Bu dedikoduların bir kısmı doğru olsa da bir
kısmı iftira, yalan olabiliyor. Bazen de kişinin söylediği söz cımbızlanarak
maksadından farklı anlamda servis ediliyor. İşte o zaman yalanın ve/veya
iftiranın yayılmasına ortak olarak kul hakkına girmiş oluyoruz.
Peki Ahirette bunlardan da sorumlu olacak
mıyız?
-Elbette olacağız. Peygamber efendimiz:
"Her işittiğini başkasına aktarması kişiye yalan olarak yeter"
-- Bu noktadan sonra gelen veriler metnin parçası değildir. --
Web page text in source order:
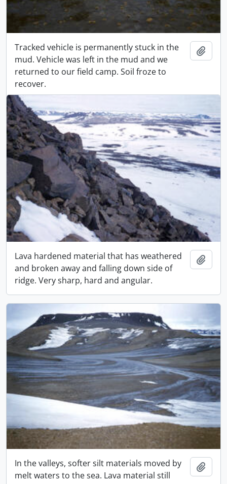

buyurarak her işittiğimizi, her okuduğumuzu başkalarına yaymanın tehlikesini
haber vermiştir.
Birileriyle alakalı duyduğumuz ve
başkalarına aktardığımız şeyler yalan şeylerse nasıl ödeşeceğiz:
Peygamber efendimizden bizlere ulaşan
"müflis" hadisinden anladığımıza göre; Hesap Günü sevaplarımızdan
onlara verilecek, sevabımız kalmadığında da onların günahlarından bizlere
yüklenecek, böylece hiç kimsenin kimsede en küçük bir hakkı kalmayacaktır.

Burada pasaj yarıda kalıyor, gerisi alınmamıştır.